Official Winners Weatherby® Dream Hunt Contest

6th Prize

Hunting Journal with Weatherby Logo (100 awarded)

Shawn Battagler, Missouri

“It would be an organized secret. A date would be selected to meet at the airport. Only the essential details would be known ahead of time: when, what to bring, and who is going along.

The ‘when’ would be far enough ahead to let everyone involved clear the calendar and taste the anticipation for months. It would be so exciting to tell friends about the dream hunt:

Buddy: ‘Where are you going?’
Me: ‘Don't know.’
Buddy: ‘What will you be hunting?’
Me: ‘Don't know.’
Buddy: ‘Then how in God's name do you know it will be a dream hunt?’
Me: ‘Weatherby is putting it together!’

And nobody would have a doubt.

[Those guys would get so sick of hearing about this trip.]

The ‘what to bring’ would help define the hunt without giving it away entirely. Assurances that anything you don't bring will be provided at the secret destination would be perfect. A warm, comfortable place to stay, good food, a stocked bar (for evenings after the hunt), a campfire (with the wood already cut...hey, it's a dream hunt), ATVs, a big piece of land and a guide who knows it and knows the game, these are the things a dream hunt is made of. (I've never been outfitted or guided in a hunt, so I'm not even really sure what to dream about in that respect.)

The promise of getting to shoot Weatherby's best and newest products that our Weatherby host is anxious to showcase would be icing on the cake.

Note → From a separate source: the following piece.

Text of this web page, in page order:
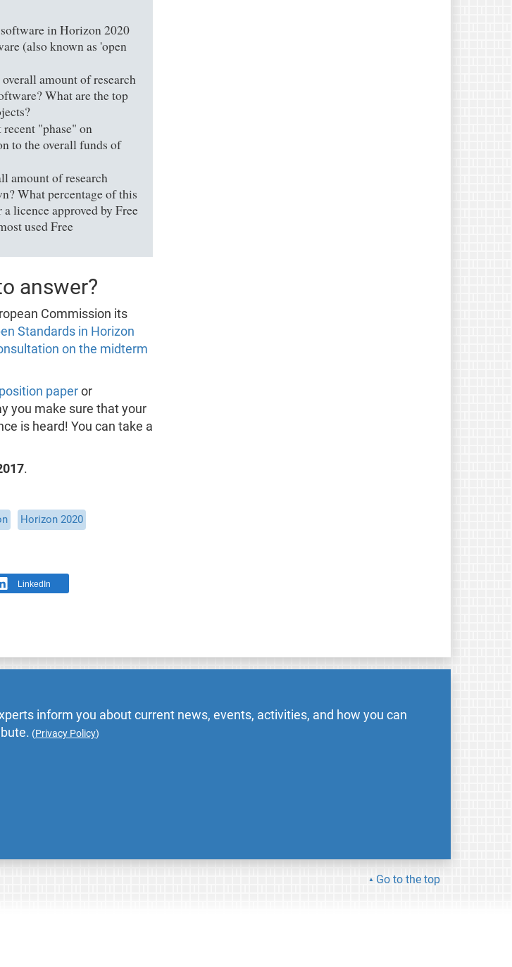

We would absolutely have to have a range near camp, a big stack of cartridges, several different Weatherbys to shoot, and time set aside for oohing and ahhing over the beautiful rifles and challenging each other for best groups.

A dream hunt would last about a week to ten days, it would be far enough from Missouri that it couldn't be done by us with easy regularity...the Rockies, Alaska, Canada, the Southwest, or some ‘best-kept secret’ area that most hunters don't even realize exist. But it wouldn't be so far away that traveling would take a big chunk out of the actual hunting time. I'll save Africa for another dream.

The ‘who’ would of course be the man who taught me to hunt and let me go with him when I was still young enough to ruin any hopes of silent stalks or quiet ambush...my father. Looking back, the success of the hunt was measured by my learning. And he was less than 50 yards away when I bagged my first whitetail. I know he didn't consider it any sacrifice at all. My love of hunting is the best hunting trophy he could earn.

Except for the whitetail season I spent overseas, we have spent at least some portion of the fall together at deer camp (Chigger Ridge)...even if only for a day. It's the highlight of my year, every year. So Dad's in!

If arrangements could be made for others to join us, I would bring my two closest cousins and their father (my dad's brother). We grew up together like brothers. We made our own fun in rural Missouri with air rifles and homemade bows and arrows. We chased hounds in the dark in pursuit of raccoons. We sat together on the banks of the Missouri River together with an old man that taught us how to catch catfish. For many years, we've had a standing appointment to archery hunt together the weekend before the Missouri firearms season opens...our own annual (and more affordable) dream hunt.

But what would I want to hunt on a dream hunt? It's really less important than the time I'd spend with family and the debt I'd only begin to repay to my father. But it would be nice to put the Weatherby accuracy and stopping power to the test. Big game: elk, moose, bear, antelope, mountain lion, caribou, mule deer, would all be good options. Despite years of hunting, neither my dad nor I have ever taken a taxidermist-worthy trophy. His taking the time to teach me to hunt greatly reduced his chances of killing a trophy for many years. I'd love to be able to make that up to him by taking him on this trip and helping him take a trophy that wouldn't be possible in Missouri.

And maybe it would be a combination hunt, even including upland birds so I could bring along my Weatherby shotgun...the most used gun I own (and I'm not just saying that because it's Weatherby's contest...I feed it boxes at a time). Dad's favorite dog ever, Lady, the first dog I knew as a kid, was an English Setter. That would add a little nostalgia for him since the upland bird hunting in Missouri has not been good for many years.

Or maybe the combination would be with varmints...big scopes and flat trajectories. That would be a salute in memoriam to a dear family friend, and a deer camp buddy who was obsessive about accuracy a told stories for hours around the campfire about his hunting trips out West killing antelope and prairie dogs. Who knows how many Weatherbys he owned before he died!

Is a hunt like this even possible? Not too far and not too close. Everything provided and not even the opportunity to really plan. An unknown weeklong adventure with your closest and oldest friends/family/hunting companions...people you don't get to see very often these days now that we all have jobs and families of our own. Hunting big game and small game on the same trip with someone to help you figure out this new kind of hunting. Shooting A LOT! No idea where you're going until you get on the plane. People don't do that! I dream of it. Let's do it...flat, hard and accurate!”